• _Your task_
Output the entries below word for word, stopping once the line containing "Copyright Tumult Labs 2023 [54, 39]" is done, and omit each picture.

*** Begin section ***

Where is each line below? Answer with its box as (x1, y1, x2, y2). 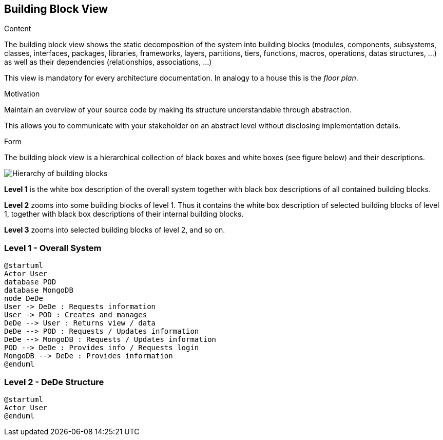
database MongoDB (4, 286, 73, 295)
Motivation (4, 89, 40, 99)
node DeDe (4, 294, 43, 303)
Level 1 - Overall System (4, 242, 102, 253)
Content (4, 24, 31, 33)
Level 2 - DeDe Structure (4, 376, 104, 387)
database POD (4, 278, 56, 286)
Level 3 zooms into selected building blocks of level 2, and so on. (4, 225, 225, 235)
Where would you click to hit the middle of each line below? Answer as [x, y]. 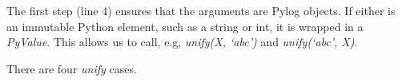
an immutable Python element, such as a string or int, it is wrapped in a [185, 26]
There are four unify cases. [72, 68]
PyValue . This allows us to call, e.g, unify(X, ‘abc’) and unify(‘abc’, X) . [182, 42]
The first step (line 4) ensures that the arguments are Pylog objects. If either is [201, 10]
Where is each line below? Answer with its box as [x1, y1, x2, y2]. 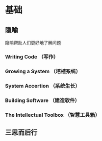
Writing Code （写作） [5, 53, 59, 60]
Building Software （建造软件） [5, 97, 80, 104]
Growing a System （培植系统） [5, 68, 81, 75]
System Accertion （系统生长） [5, 82, 80, 89]
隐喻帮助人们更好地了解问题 [5, 40, 61, 46]
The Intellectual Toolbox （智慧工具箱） [5, 111, 101, 118]
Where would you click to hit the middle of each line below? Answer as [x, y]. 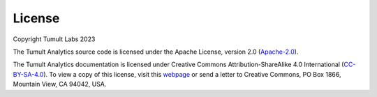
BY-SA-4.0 [28, 74]
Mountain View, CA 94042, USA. [60, 84]
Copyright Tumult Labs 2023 [54, 39]
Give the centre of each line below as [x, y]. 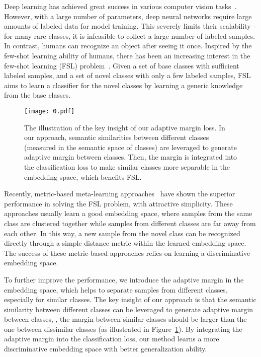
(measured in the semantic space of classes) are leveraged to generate [130, 147]
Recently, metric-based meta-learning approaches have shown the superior [120, 194]
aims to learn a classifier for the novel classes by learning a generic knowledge [123, 85]
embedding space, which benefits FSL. [83, 176]
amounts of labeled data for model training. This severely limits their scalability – [130, 26]
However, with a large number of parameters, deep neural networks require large [128, 16]
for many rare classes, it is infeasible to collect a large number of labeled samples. [129, 35]
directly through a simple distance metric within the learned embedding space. [125, 243]
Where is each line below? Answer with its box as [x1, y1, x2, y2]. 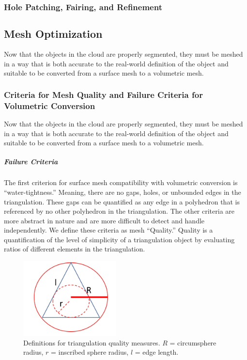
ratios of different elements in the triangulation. [4, 244, 145, 254]
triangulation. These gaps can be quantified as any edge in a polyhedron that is [4, 196, 240, 206]
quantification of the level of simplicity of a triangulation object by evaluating [4, 234, 235, 244]
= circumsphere [170, 337, 216, 347]
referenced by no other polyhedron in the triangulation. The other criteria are [4, 206, 235, 216]
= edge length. [135, 347, 179, 357]
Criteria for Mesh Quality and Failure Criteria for [4, 88, 203, 100]
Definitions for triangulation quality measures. [23, 337, 160, 347]
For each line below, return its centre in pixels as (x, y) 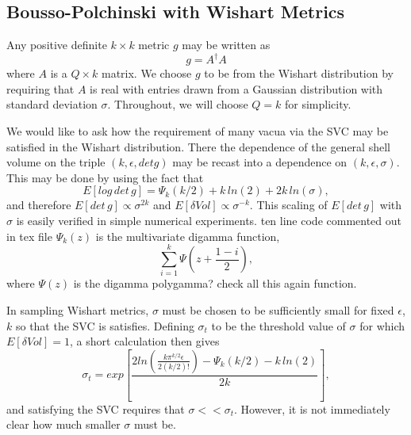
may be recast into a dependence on (260, 162)
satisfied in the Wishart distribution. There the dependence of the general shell (198, 146)
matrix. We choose (146, 73)
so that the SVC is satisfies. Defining (105, 325)
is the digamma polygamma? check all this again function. (215, 283)
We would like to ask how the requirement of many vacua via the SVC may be (198, 131)
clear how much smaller (63, 424)
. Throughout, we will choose (178, 104)
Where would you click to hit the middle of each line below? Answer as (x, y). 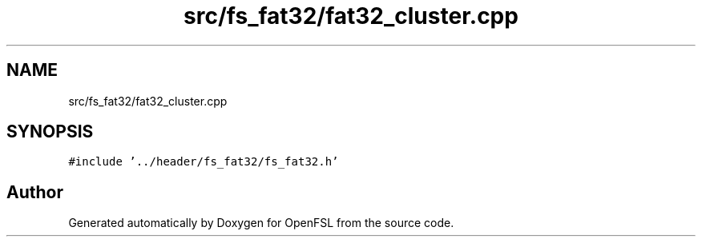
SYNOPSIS (50, 132)
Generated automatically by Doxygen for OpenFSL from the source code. (261, 223)
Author (35, 192)
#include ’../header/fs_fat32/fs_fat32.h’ (204, 162)
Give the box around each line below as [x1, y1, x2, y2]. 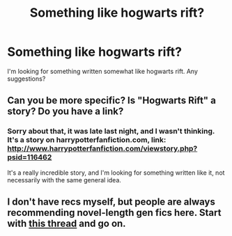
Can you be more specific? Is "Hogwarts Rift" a [7, 95, 216, 107]
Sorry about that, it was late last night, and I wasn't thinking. [7, 127, 215, 136]
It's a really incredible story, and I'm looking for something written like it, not [7, 168, 225, 177]
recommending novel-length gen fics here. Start [7, 207, 222, 219]
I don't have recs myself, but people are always [7, 196, 216, 208]
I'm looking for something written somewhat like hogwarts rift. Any [7, 67, 199, 75]
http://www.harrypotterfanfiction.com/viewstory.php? [7, 144, 198, 154]
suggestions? [7, 74, 46, 83]
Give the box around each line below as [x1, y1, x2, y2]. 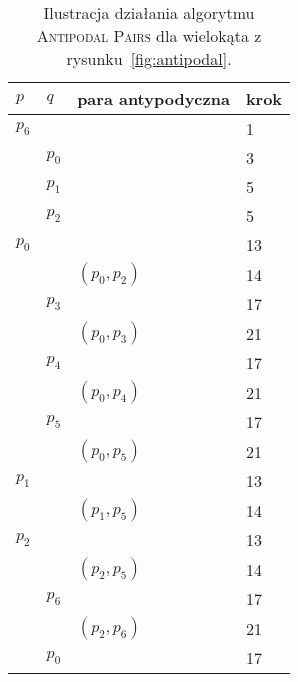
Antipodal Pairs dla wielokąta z [36, 24, 262, 47]
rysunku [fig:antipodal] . [66, 47, 232, 70]
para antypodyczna [77, 87, 230, 110]
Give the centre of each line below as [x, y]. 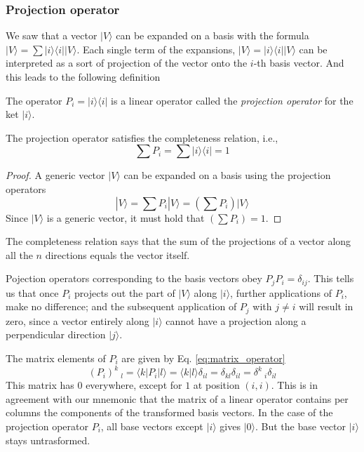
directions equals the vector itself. [117, 254]
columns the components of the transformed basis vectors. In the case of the [169, 412]
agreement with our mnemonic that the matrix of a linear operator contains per [177, 398]
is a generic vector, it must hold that [126, 217]
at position [216, 385]
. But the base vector [300, 426]
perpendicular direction [56, 334]
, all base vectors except [152, 426]
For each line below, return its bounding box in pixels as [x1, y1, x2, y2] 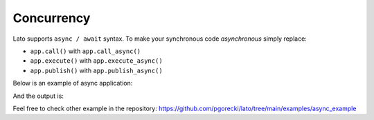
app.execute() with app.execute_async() [30, 57, 163, 65]
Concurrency [12, 10, 91, 26]
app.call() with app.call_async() [30, 47, 141, 55]
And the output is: [12, 92, 64, 100]
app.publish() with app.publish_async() [30, 66, 163, 74]
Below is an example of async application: [12, 79, 133, 88]
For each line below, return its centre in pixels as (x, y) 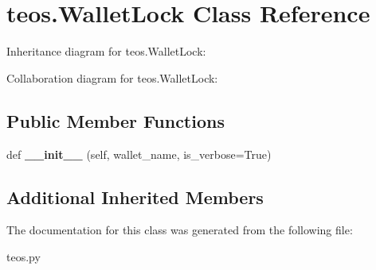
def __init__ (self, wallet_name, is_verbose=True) (139, 154)
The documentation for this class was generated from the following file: (180, 230)
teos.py (23, 256)
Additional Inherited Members (135, 197)
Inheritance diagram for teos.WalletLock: (106, 51)
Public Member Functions (116, 120)
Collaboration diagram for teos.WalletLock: (112, 77)
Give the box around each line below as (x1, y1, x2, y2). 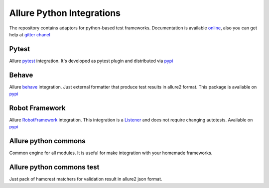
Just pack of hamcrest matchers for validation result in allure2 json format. (9, 176, 162, 182)
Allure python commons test (9, 163, 100, 172)
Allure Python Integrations (9, 7, 121, 18)
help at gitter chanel (9, 31, 51, 37)
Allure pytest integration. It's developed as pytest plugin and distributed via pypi (9, 58, 173, 64)
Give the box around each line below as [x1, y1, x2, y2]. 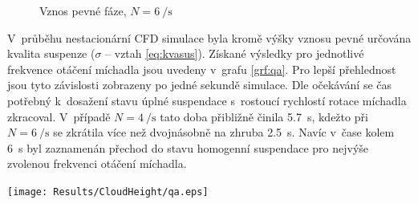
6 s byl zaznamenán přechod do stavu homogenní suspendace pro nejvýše [7, 139, 369, 156]
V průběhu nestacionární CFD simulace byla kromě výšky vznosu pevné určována [7, 29, 412, 46]
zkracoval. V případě [7, 108, 111, 124]
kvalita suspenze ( [7, 45, 95, 62]
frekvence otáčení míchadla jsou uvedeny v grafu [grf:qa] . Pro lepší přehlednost [7, 60, 396, 77]
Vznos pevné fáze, [39, 2, 127, 18]
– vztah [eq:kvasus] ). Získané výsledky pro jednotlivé [105, 45, 364, 62]
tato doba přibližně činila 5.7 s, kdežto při [160, 108, 368, 124]

*** End section ***

• _Answer for the task_
Where is each line below? Answer with its box as (x1, y1, x2, y2). 
database MongoDB (4, 286, 73, 295)
Motivation (4, 89, 40, 99)
node DeDe (4, 294, 43, 303)
Level 1 - Overall System (4, 242, 102, 253)
Content (4, 24, 31, 33)
Level 2 - DeDe Structure (4, 376, 104, 387)
database POD (4, 278, 56, 286)
Level 3 zooms into selected building blocks of level 2, and so on. (4, 225, 225, 235)
Where would you click to hit the middle of each line below? Answer as [x, y]. 
an immutable Python element, such as a string or int, it is wrapped in a [185, 26]
There are four unify cases. [72, 68]
PyValue . This allows us to call, e.g, unify(X, ‘abc’) and unify(‘abc’, X) . [182, 42]
The first step (line 4) ensures that the arguments are Pylog objects. If either is [201, 10]
Where is each line below? Answer with its box as [x1, y1, x2, y2]. 
Writing Code （写作） [5, 53, 59, 60]
Building Software （建造软件） [5, 97, 80, 104]
Growing a System （培植系统） [5, 68, 81, 75]
System Accertion （系统生长） [5, 82, 80, 89]
隐喻帮助人们更好地了解问题 [5, 40, 61, 46]
The Intellectual Toolbox （智慧工具箱） [5, 111, 101, 118]
Where would you click to hit the middle of each line below? Answer as [x, y]. 
BY-SA-4.0 [28, 74]
Mountain View, CA 94042, USA. [60, 84]
Copyright Tumult Labs 2023 [54, 39]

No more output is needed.